他看到兩個男人已經衝進了吧台,馬朵朵用酒瓶子砸倒了一個,另一個卻抓住了她,把她按在吧台上,手裏舉著一個半邊啤酒瓶,就要刺下。
武波驚恐地大叫一聲,“不要!”
那人動作停住,馬朵朵一腳踢開了他,從吧台上爬了出來。
柳賢已經受了好幾處傷,大口喘氣,動作也越來越遲緩。
馬朵朵看清了武波的所在地,直奔過來,嘴裏大叫著:“麵具呢?”
季安呈半路攔住了她,很快抓住了她,扭著她的兩手臂,把她往牆上撞去。
馬朵朵跳起來,一腿瞪牆,用反作用力把季安呈逼得倒退幾步。她眉毛幾乎要立起,心急如焚地對武波再次大喊,“麵具!”
武波反應過來,從桌下爬出來,看到季安呈放在座椅上的背包,就要把麵具拿出來。
季安呈放開馬朵朵,朝武波奔過來,怒不可遏地大聲叫道:“你敢!”
馬朵朵想抬椅子砸他,居然沒抬動,情急之下抱住了他的腰,把他往後拖,對武波大喊,“燒了!”
武波顫顫巍巍地拿出麵具,手裏像是拿著一塊燙手的火炭,不停地跺腳,不知如何是好。
柳賢被一人打到了腰部,雙腿一軟,痛得他扒在了吧台上,臉浸到吧台上的酒裏。目光掃到旁邊點的香薰,伸手一撥,吧台上燃起火來。
季安呈甩開了馬朵朵,咬牙切齒地朝武波奔過去。
武波情急之下,把麵具丟了出去,剛好掉在馬朵朵腳邊。她撿起麵具,向吧台丟去。
麵具掉在火焰中,很快燃燒起來。
一個鬼影木著臉出現在吧台旁,垂手站著。
柳賢現在直不起身,見他沒有動作,直接叫拔山帶走了他。
走之前,鬼魂看了看武波。
戴麵具的人都停住了動作,木然地立著,麵麵相窺。
一人率先尖叫起來,扯下麵具,拿起滅火器把吧台上的火撲滅。
柳賢緩過氣來,去找季安呈,看到門已大開,季安呈不見所蹤。武波坐在地上,看上去像沒有魂魄的人形玩偶。
許素很快帶隊過來,把他們都帶走了。
在特命隊,柳賢的傷口已經被處理好了,他手撐著腰,想著要不要跟馬朵朵去跑步,或者學點空手道什麽的。同時慶幸馬朵朵隻是有些淤青。
萬一她受了重傷,恐怕又會覺得當凡人太弱小,不肯再當。
審問的隊員出來對許素耳語幾句,許素為難地對馬朵朵說:“抱歉啊,他隻想和你說話。”
馬朵朵在武波對麵坐下。武波低著頭不敢看她。她歎息一聲,“你沒有殺杜建章,對不對?”
武波猛地抬起頭來,嘴唇顫抖著,看著她。
“如果你殺了他,他不會對你這麽深的感情。”
武波怔住,突然“嗚嗚”地哭了起來,斷斷續續地說:“他,是我殺的……但,我不是故意的。”
杜建章住院的那段時間,都是武波在照顧他。他那段時間老是說一些消極的話,又經常一個人沒事就上天台,武波很擔心他。
那天武波看到他病床上的條子,火急火燎地找了一圈沒找到,就告訴了護士,然後自己跑到天台上去找他。

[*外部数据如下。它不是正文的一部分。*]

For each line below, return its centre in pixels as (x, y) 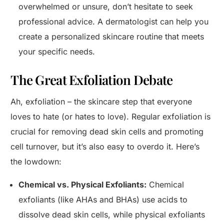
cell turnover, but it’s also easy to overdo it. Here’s (105, 147)
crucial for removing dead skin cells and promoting (107, 132)
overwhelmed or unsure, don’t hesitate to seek (106, 7)
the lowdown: (36, 162)
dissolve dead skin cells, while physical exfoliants (112, 215)
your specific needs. (57, 52)
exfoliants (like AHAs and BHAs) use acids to (103, 200)
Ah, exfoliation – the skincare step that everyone (101, 102)
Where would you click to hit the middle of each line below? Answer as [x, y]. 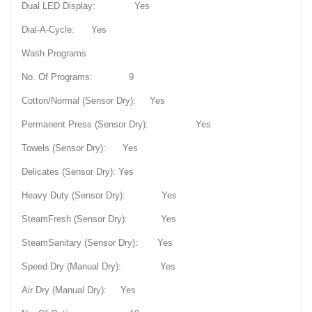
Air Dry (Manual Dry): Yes [79, 290]
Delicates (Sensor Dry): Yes [78, 172]
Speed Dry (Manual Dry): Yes [99, 267]
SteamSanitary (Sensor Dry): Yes [97, 243]
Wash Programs [54, 54]
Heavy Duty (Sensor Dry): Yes [99, 196]
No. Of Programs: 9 [78, 77]
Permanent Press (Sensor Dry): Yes [116, 125]
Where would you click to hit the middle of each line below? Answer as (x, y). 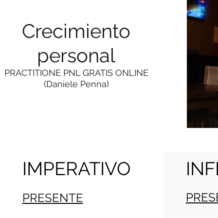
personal (76, 55)
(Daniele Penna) (76, 84)
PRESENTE (53, 198)
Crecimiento (76, 31)
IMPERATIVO (76, 169)
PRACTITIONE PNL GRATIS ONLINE (76, 73)
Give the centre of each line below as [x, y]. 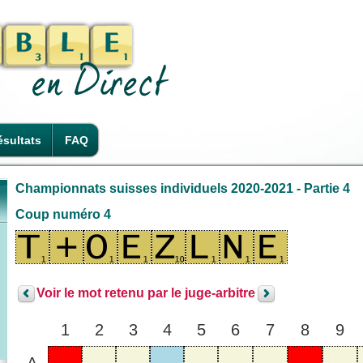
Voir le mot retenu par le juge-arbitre [146, 293]
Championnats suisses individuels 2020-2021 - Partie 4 [183, 188]
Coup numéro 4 [63, 214]
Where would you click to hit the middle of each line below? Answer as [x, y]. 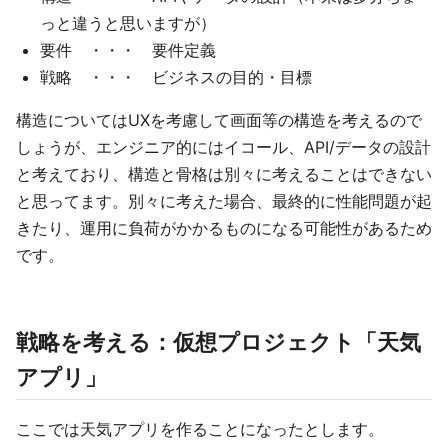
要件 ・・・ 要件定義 [128, 50]
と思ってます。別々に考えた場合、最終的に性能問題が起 [224, 201]
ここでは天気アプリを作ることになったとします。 [200, 429]
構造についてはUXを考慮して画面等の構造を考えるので [219, 120]
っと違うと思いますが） [128, 23]
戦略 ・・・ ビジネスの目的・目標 [176, 77]
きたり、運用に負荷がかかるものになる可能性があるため [224, 228]
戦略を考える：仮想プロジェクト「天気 [218, 342]
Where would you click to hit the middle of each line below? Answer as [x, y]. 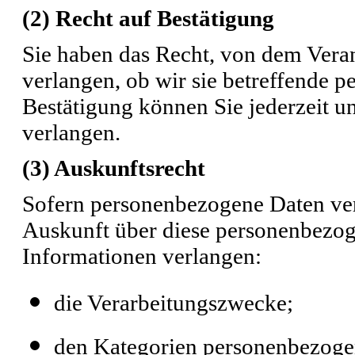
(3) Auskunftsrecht [114, 168]
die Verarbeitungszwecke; [174, 302]
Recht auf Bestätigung [165, 18]
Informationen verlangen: [142, 256]
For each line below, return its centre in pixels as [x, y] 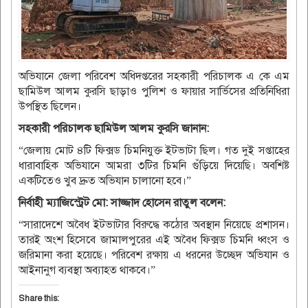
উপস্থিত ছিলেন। [50, 107]
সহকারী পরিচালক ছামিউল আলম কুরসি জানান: [114, 129]
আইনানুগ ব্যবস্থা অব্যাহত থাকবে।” [87, 271]
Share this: [39, 299]
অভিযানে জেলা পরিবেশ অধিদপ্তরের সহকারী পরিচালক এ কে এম [154, 77]
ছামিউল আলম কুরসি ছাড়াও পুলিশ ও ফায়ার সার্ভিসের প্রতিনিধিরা [154, 92]
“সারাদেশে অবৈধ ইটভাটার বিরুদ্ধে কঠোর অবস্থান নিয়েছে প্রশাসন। [154, 225]
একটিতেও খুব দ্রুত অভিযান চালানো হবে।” [105, 181]
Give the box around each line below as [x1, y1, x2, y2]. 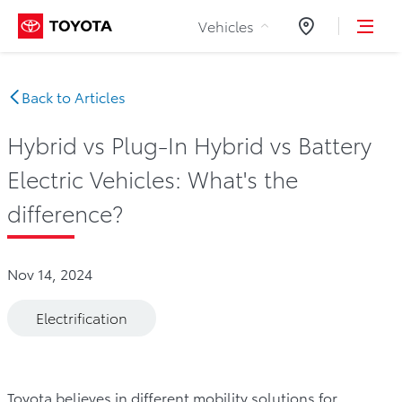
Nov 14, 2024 [7, 262, 92, 284]
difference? [7, 197, 123, 228]
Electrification [36, 307, 127, 328]
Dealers [295, 25, 348, 47]
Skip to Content [148, 12, 254, 32]
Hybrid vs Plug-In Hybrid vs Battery [7, 128, 371, 160]
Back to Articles [22, 86, 126, 107]
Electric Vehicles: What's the [7, 162, 298, 194]
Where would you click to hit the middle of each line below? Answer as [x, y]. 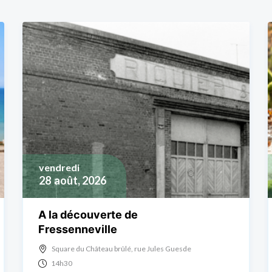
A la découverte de [88, 214]
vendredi [59, 167]
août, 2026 [80, 180]
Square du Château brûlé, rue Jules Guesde [122, 248]
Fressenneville [78, 229]
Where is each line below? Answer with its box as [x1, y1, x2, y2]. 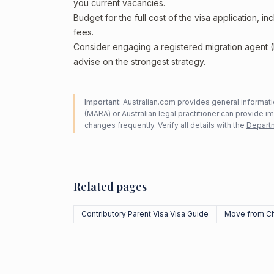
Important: [84, 97, 121, 106]
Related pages [73, 179, 147, 194]
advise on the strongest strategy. [73, 56, 206, 67]
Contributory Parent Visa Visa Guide [81, 209, 209, 218]
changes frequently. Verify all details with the [84, 120, 245, 130]
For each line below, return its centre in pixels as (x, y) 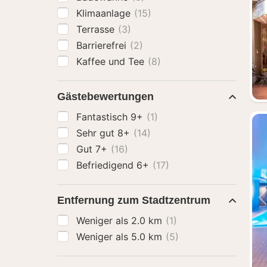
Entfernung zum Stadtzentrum (134, 200)
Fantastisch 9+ (111, 117)
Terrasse (97, 29)
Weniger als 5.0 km (121, 237)
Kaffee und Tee (112, 61)
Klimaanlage (105, 13)
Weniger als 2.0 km (121, 221)
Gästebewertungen (105, 97)
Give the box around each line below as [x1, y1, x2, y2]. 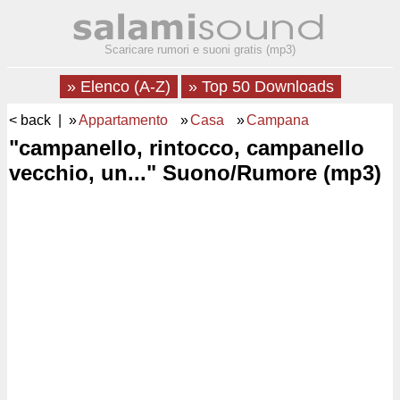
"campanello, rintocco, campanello [9, 136, 364, 160]
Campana [246, 112, 309, 128]
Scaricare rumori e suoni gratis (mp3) [104, 43, 296, 56]
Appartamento [79, 112, 168, 128]
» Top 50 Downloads [183, 78, 338, 96]
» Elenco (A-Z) [62, 78, 175, 96]
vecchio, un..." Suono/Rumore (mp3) [9, 161, 381, 185]
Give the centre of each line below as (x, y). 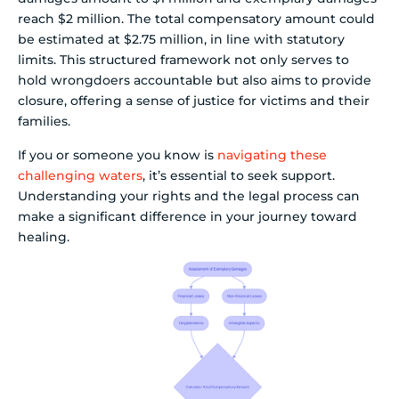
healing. (44, 236)
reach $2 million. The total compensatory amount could (196, 19)
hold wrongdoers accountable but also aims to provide (195, 81)
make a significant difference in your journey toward (187, 216)
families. (44, 122)
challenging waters (80, 175)
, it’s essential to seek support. (239, 175)
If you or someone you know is (118, 155)
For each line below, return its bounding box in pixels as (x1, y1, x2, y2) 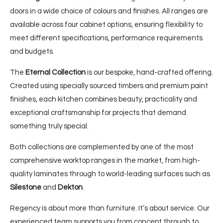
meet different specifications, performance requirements (10, 34, 203, 42)
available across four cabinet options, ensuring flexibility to (10, 20, 203, 28)
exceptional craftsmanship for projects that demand (10, 109, 186, 116)
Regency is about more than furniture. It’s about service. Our (10, 204, 210, 212)
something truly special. (10, 122, 89, 130)
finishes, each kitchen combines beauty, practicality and (10, 95, 197, 103)
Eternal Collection (25, 68, 86, 76)
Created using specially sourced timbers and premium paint (10, 82, 208, 90)
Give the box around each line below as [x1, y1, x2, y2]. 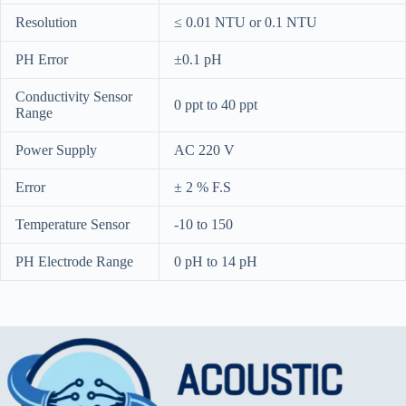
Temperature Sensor [15, 216, 130, 232]
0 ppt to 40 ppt [174, 96, 257, 112]
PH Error [15, 51, 68, 67]
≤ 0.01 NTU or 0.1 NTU [174, 14, 317, 30]
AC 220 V [174, 141, 235, 158]
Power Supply [15, 141, 97, 158]
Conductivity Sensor [15, 88, 132, 104]
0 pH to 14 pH [174, 253, 257, 269]
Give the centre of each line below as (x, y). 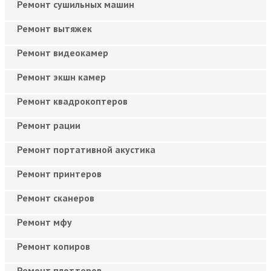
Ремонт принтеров (59, 173)
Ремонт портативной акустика (86, 149)
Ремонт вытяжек (54, 28)
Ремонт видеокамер (63, 52)
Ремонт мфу (44, 222)
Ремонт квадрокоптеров (72, 101)
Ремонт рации (49, 125)
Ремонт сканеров (56, 198)
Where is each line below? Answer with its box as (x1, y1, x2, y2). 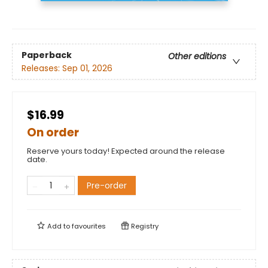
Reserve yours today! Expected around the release (27, 145, 225, 157)
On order (27, 124, 79, 141)
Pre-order (87, 179, 127, 192)
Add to (45, 221, 72, 232)
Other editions (168, 50, 226, 62)
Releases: (22, 62, 62, 74)
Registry (129, 221, 159, 232)
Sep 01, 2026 (62, 62, 112, 74)
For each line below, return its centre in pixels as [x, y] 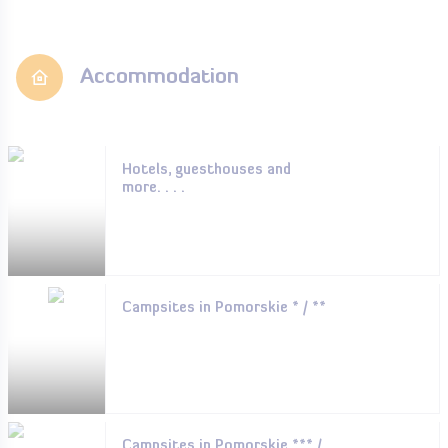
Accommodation [159, 77]
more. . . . [153, 188]
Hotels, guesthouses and [206, 170]
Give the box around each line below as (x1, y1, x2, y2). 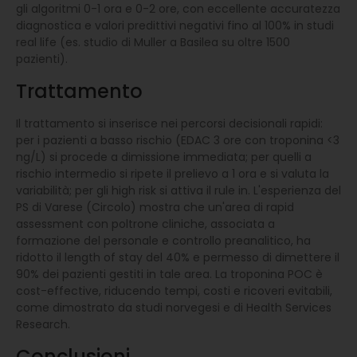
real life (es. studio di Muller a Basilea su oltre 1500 (16, 33, 290, 50)
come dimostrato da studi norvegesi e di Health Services (16, 299, 331, 316)
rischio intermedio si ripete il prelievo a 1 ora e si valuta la (16, 165, 329, 182)
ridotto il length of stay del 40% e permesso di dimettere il (16, 249, 339, 265)
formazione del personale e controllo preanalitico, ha (16, 232, 311, 249)
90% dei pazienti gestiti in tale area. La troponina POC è (16, 265, 323, 282)
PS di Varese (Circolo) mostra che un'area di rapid (16, 198, 294, 215)
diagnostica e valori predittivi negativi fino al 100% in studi (16, 17, 334, 33)
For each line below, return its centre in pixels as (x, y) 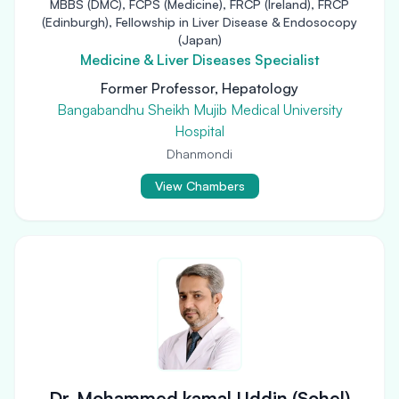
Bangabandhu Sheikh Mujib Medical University (199, 110)
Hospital (199, 131)
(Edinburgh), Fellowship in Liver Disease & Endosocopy (199, 22)
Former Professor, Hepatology (199, 88)
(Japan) (199, 40)
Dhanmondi (199, 154)
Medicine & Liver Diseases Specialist (199, 60)
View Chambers (199, 186)
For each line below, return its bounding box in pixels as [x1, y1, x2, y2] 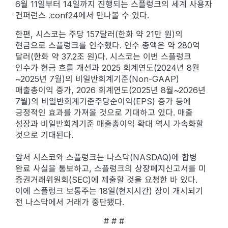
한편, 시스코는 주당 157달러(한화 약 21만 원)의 [15, 29, 183, 39]
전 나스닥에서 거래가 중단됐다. [15, 197, 124, 207]
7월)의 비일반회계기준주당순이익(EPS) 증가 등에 [15, 96, 191, 106]
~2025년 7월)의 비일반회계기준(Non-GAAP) [15, 74, 179, 84]
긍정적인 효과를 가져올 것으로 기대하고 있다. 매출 [15, 107, 193, 118]
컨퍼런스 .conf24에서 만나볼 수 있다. [15, 10, 154, 20]
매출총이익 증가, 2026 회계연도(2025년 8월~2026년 [15, 85, 206, 95]
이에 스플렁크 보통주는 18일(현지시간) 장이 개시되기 [15, 186, 203, 196]
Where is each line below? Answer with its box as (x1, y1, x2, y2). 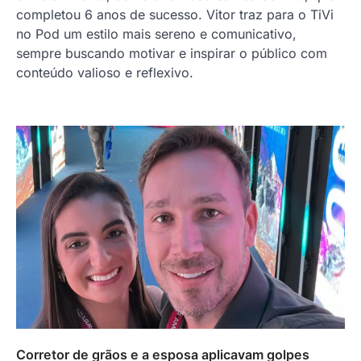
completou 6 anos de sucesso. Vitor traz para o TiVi (16, 6, 334, 23)
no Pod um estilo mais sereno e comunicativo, (16, 25, 297, 42)
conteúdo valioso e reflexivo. (16, 64, 193, 81)
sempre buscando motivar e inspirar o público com (16, 44, 327, 61)
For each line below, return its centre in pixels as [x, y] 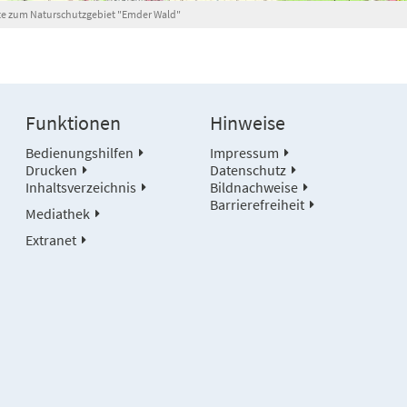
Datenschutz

杜建章正坐在外牆邊上,武波正想勸他,他卻笑笑說自己沒想死,讓武波去拉他回來。
武波放心下來,走過去拉他,誰知腳下一滑,摔了一跤,失手把杜建章推了下去。
“我,我不敢說……我不敢說啊!”武波哭得撕心裂肺。
馬朵朵默默地離開。
“杜建章還是有怨恨的,不過他不忍心傷害武波,就隨著武波的情緒波動作惡。”
柳賢怕許素又說季安呈的事情,帶著馬朵朵迅速離開了。
季安呈在小巷子裏走著,突然伸出拳頭打在旁邊的梧桐樹上。樹幹紋絲不動,一片巴掌葉子晃晃悠悠地掉下來。
突然傳來一個女人的笑聲。
季安呈停住腳步,冷眼看著前麵。
一個全身罩在寬大黑衣服裏的女人走上前來,片刻已到他的跟前。
女人說:“你明知道姓柳的是驅鬼的,還叫鬼去殺他,不是就像你剛剛打這棵樹一樣嗎?”
季安呈冷笑一聲,朝前走去,與女人擦肩而過的時候,聽到女人說:“你還想不想殺他了?”
季安呈停下腳步,打量著她。女人和他體型差不多,帶著寬大的墨鏡,左耳下一道的疤痕,顏色很淺。
季安呈沉默了半晌,緩緩開口說道:“我知道你是誰了。”
女人點了點頭,“知道就好。那你也該知道,你們季家把羊角弄丟,本來就欠我。”
“你想怎麽樣?”季安呈沉聲問道。
“我可以幫你殺了他。不過你得付出代價,不小的代價。”女人說,“你不是想操縱鬼嗎?作為補償,我可以教你。”
季安呈想了想,平靜地說:“好啊。”
女人笑了笑,上下打量了他幾眼,說道:“嗯,你確實很合適。”
兩人並肩離開。
殷紅色的夕陽給他們拖出兩道相似的影子。